I am quite a DIY, by having done carpentry, floors, ceramic, wiring, plumbing, etc. but I don't want to make the house unsafe for the new owners in the future.

Any thougths?

Best regards,


GM


----------



## spot (Nov 14, 2006)

Post a pic if you can and maybe someone will be able to recognise you fireplace model.

Otherwise look at the smoke baffle in the firebox.  The baffle is just a strip of metal that runs along the front-inside-top of the firebox right behind the sliding screen.
The plate with the make model etc. will be riveted to it.  It will be covered in soot and therefore hard to find and very hard to read.  Wipe it off and write down the manufacturer name, model name, model #, size, etc.  Measure the rear panel too as sometimes they are referred to by size.
Call your local fireplace dealer with this info (H.D. and Lowes won't have it) and they should be able to order the rear refractory panel.  You can also go online to your particular manufacurers site and get it there.

I had to replace mine and it was only 23 bucks!

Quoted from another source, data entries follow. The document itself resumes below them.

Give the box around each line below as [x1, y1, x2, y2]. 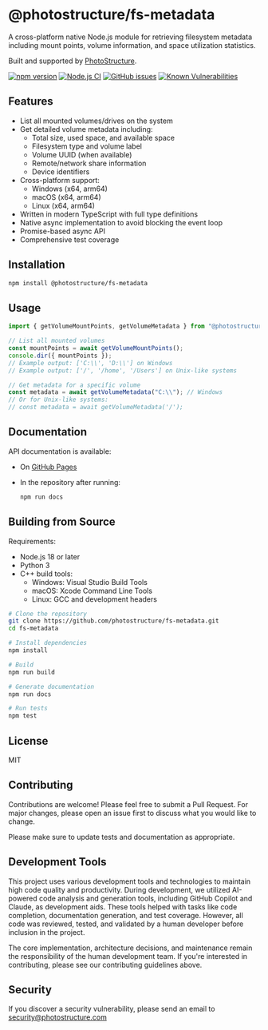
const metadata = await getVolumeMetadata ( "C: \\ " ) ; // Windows [8, 388, 223, 396]
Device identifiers [31, 166, 90, 177]
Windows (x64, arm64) [31, 184, 108, 193]
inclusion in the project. [8, 927, 85, 937]
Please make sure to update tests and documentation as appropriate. [8, 832, 235, 841]
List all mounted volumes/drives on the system [19, 116, 173, 125]
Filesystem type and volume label [31, 141, 142, 151]
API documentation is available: [8, 446, 112, 456]

There should be only _one_ screw on _one_ metal clip holding the refractory panel in place -so it is easy to remove the old one and put in new.  Be careful and wear gloves when removing the old panel as the broken edges are sharp!  I think I recall needing to remove the two side panels just to get the new back panel in place as it is kinda tucked behind the side panels.

One final note: refractory panels are fragile as heck!  Treat the new one like a fine china platter.


----------



## webbie (Nov 14, 2006)

Many chimney sweeps can do this job - a few companies sell "blanks" and they can be cut to size with a circular saw.


----------



## speedx (Nov 14, 2006)

Thanks for the information.  I looked at my firebox (I guess that is the correct name) and the only things I could pull out is:
X-906197
2774
8859
008  0

I can't see a name for the manufacturer at all in the plate (it seems it was painted or something similar).  I don't know if this information is useful at all.

Best regards,


GM


----------